= Annie Crisp =

English nurse who also worked in New Zealand and Canada

Annie Alice Crisp (1854 – 11 June 1953) was an English-born nurse who established New Zealand's first school of nursing and served as superintendent of Auckland Hospital, in New Zealand. She also established Winnipeg Children's Hospital, in Canada.

==Biography==

Crisp was born to a farming couple in Warwickshire, England, and completed her nursing training at Queen's Hospital, Birmingham. She joined the nursing section of the British Army and served as a nurse in the Anglo-Zulu and Anglo-Egyptian wars, and in the Sudan and South Africa. She was decorated in each of these campaigns, being awarded the Egypt Medal and the Khedive's Star.

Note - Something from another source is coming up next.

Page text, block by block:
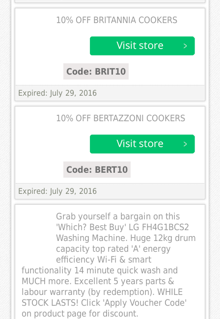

While Crisp was serving overseas, her father became unwell in England and he and his wife emigrated to New Zealand in search of a better climate for him. Crisp travelled from South Africa to New Zealand to join her parents. She settled in Auckland, where she established New Zealand's first school of nursing and was appointed lady superintendent of Auckland Hospital. Trained in the Florence Nightingale tradition she is credited with turning around the conditions at the hospital which were overcrowded and unhygienic, and instituting proper nursing training. In August 1883, Crisp was awarded the Royal Red Cross for her military nursing service; the medal was presented by Governor William Jervois at a ceremony at Government House, Auckland, the following April.

In 1888, Crisp married a medical doctor from England, John Bond, and the couple moved to the United States in 1890. Crisp's husband worked on the British exhibit at Chicago's 1893 Worlds Fair. In 1903, the couple settled in Winnipeg, Canada. Crisp became aware of the high child mortality rate in the city and began to campaign for the opening of a children's hospital. In 1909, she founded a hospital on Beaconsfield Street that later became the Winnipeg Children's Hospital.

Crisp died at Winnipeg Children's Hospital and was buried in the St John's Cathedral cemetery.